Monday, February 21, 2011

Calculators - 52 Weeks of Personal Genealogy & History -Week 8

With the rapid technological advances in personal computing and the popularity of the World Wide Web over the last couple of decades, it’s hard to believe a handheld calculator was ever considered revolutionary. This baby was a huge deal in our family. Not only would it perform the basic functions of addition, subtraction, multiplication and division, it had a memory, would calculate square root, sine, cosine, tangent and all kinds of other functions that a high school student would need (and that I can no longer remember)!

Consider this: in just a few short years we went from the stone age tools of the slide rule

And the adding machine that had been around for decades,

to a hand held calculator that would add, subtract, multiply, divide, and store the results

To the TI 30. And so on...

It really is similar to the rapid increases in power we have seen in personal computers in the last several years. Actually it is the early stages.

I am just happy that I never had to learn how to use a slide rule!

52 Weeks of Personal Genealogy & History by Amy Coffin, of The We Tree Genealogy Blog, is a series of weekly blogging prompts in 2011to encourage you to record memories and insights about your life.

Slide rule photo by Tsuyoshi Adachi as thin-p

All other photos by Michelle Goodrum

© 2011, copyright Michelle Goodrum


  1. The slide rule was a lot of fun, so you don't know what you missed.

  2. You really don't know how welcome the calculator was after using a slide rule! I used it for one semester in college until I was given a calculator for Christmas.
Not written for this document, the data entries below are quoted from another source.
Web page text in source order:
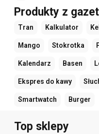
Produkty z
Tran Kalkulator
Mango Stokrotka
Kalendarz Basen
Ekspres do kawy
Smartwatch Burger
Top sklepy
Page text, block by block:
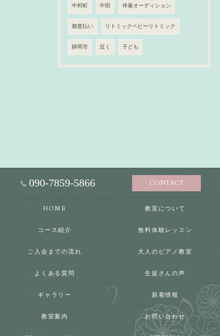
中村町 中田 伴奏オーディション
都度払い リトミックベビーリトミック
静岡市 近く 子ども
090-7859-5866 CONTACT
HOME 教室について
コース紹介 無料体験レッスン
ご入会までの流れ 大人のピアノ教室
よくある質問 生徒さんの声
ギャラリー 新着情報
教室案内 お問い合わせ
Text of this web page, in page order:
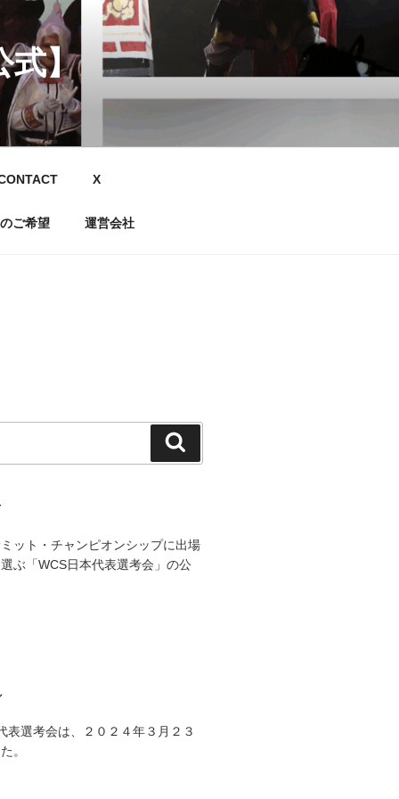
式】
X
ご希望 運営会社
索
ット・チャンピオンシップに出場
ぶ「WCS日本代表選考会」の公
表選考会は、２０２４年３月２３
。
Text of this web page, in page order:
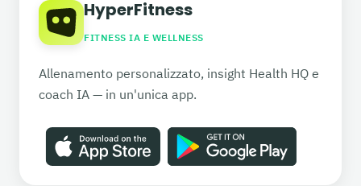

  3. These are like milestones in my life. I used the slide rule in college, and I found it frustrating. In my first job, as a claims adjuster,I used the adding machine to add up body shop estimates. At later job in a retail store, I witnessed the sale of the first calculators, which were the size of a good-sized book and had to be plugged into the wall. Later, I used a hand held financial calculator, which was smaller, more accurate and easier to use than all of the others.